Uma pesquisa do coletivo União das Mulheres do Underground, realizada entre 2017 e 2021, apresenta dados sobre a presença feminina em bandas de rock e as vertentes na cena independente brasileira. Dos 5.570 municípios brasileiros, apenas 142 cidades tinham bandas com figuras femininas.
No ranking, 654 grupos foram identificados. Destes, 112 estavam localizados na região Sul, número que representa 17% do total. Dado que coloca a localidade atrás apenas do Sudeste. Ainda no levantamento, entre cidades, Porto Alegre ficou em quarto lugar, com 32 bandas, equivalente a 5% do total.
— Até hoje sinto que algumas vezes entramos como cota nos eventos. Ao mesmo tempo, a representatividade é fundamental porque faz com que outras mulheres se vejam naquele lugar e tenham coragem de estar lá. Ter visto figuras femininas foi importante para que eu pudesse me imaginar no palco — completa Julia.
A cena jovem
O desejo de servir de inspiração foi o que fez Giulia Ferrari, 25 anos, começar a tocar bateria. Ela explica que, no contato com o gênero ao longo da adolescência, só conheceu bandas femininas mais tarde.
— Isso me fez refletir bastante. Muitas vezes senti falta de pertencimento em momentos que vivi na música. Percebi como a representatividade feminina inspira e fortalece o cenário — reflete Giulia.
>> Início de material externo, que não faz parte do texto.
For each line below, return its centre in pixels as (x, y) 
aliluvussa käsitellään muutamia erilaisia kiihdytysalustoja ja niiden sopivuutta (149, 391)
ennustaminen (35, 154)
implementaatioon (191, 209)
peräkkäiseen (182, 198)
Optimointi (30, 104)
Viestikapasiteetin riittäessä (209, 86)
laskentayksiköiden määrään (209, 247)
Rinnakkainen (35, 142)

Hoje, ela toca na Mad Blues, banda recente na cena porto-alegrense. A baterista detalha que, em mais de 80% dos shows em que dividiu o palco com outras bandas, a predominância era masculina.
— Não que isso seja ruim. Trocamos experiências e buscamos incentivar o nosso público a fazer parte do movimento, apoiando artistas femininas — ressalta.
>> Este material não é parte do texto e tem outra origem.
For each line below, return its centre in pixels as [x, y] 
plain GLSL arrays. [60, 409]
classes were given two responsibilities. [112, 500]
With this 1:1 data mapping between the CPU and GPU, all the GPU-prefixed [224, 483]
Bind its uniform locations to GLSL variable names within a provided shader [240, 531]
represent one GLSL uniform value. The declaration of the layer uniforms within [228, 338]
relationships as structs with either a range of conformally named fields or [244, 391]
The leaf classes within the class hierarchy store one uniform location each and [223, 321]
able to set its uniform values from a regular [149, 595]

Para ela, a música não é apenas subir no palco e tocar, é envolver a questão social e como se pode impactar positivamente quem está ouvindo:
— Atualmente a cena está mais abrangente, com mais oportunidades e também incentivo para as mulheres. As redes sociais, por exemplo, são um ótimo meio para criar e compartilhar conteúdo.
Giulia comenta que nasceu em uma família tradicionalista gaúcha, mas que não se identificava com as músicas.
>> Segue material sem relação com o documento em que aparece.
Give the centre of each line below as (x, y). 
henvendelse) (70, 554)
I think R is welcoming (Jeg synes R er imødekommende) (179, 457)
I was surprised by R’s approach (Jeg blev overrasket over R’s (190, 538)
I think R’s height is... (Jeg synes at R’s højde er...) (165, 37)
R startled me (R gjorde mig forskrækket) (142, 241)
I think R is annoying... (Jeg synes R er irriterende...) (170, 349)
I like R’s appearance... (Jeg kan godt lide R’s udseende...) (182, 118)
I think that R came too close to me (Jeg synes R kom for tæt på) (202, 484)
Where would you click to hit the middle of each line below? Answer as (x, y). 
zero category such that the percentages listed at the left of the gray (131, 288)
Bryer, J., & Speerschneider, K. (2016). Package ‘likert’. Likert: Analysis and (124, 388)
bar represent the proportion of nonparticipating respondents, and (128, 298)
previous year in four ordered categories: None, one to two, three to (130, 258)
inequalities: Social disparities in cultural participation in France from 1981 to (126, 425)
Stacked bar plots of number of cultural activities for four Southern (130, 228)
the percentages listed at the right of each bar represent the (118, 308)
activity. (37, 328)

— Queria me sentir pertencente — afirma.
Por isso, passou a procurar por bandas diferentes. O rock chamou a atenção e, ainda na pré-adolescência, ela aprendeu a tocar bateria.
Com um desejo semelhante, a vocalista da banda Ovo Frito, Tita (nome artístico), 20 anos, desde nova puxou a frente de projetos na área. O rock, para ela, é um estilo musical que junta emoção e flerta com o sentimento dos jovens:
— Quero, de alguma forma, deixar minha marca e inspirar outras meninas.
À frente da banda, Tita afirma que o grupo trata dessa temática nas músicas, no comportamento e nas ações. Ela reforça ainda que esta representatividade trouxe oportunidades para o grupo, também da Capital gaúcha.
— A cena continua dividida. Ainda existem pessoas que implicam por ser uma banda liderada por uma mulher — avalia.
Porém, segundo a vocalista, mesmo com as dificuldades, a presença feminina tem aumentado e passado a ser mais reconhecida. Para ela, cada vez mais, há procura por bandas femininas ou com front woman, um indicativo positivo na nova cena.
Incentivos
Além de integrante de quatro bandas, Julia é produtora de festivais voltados à cena feminina. Entre eles está o Vênus em Fúria. Fundado em 2017, o evento reúne bandas e artistas com protagonismo do gênero. A musicista destaca que, em cada edição, pelo menos oito bandas foram convidadas, sem nenhuma atração repetida:
— As bandas estão aí, elas só precisam de espaço e alguém que as procure.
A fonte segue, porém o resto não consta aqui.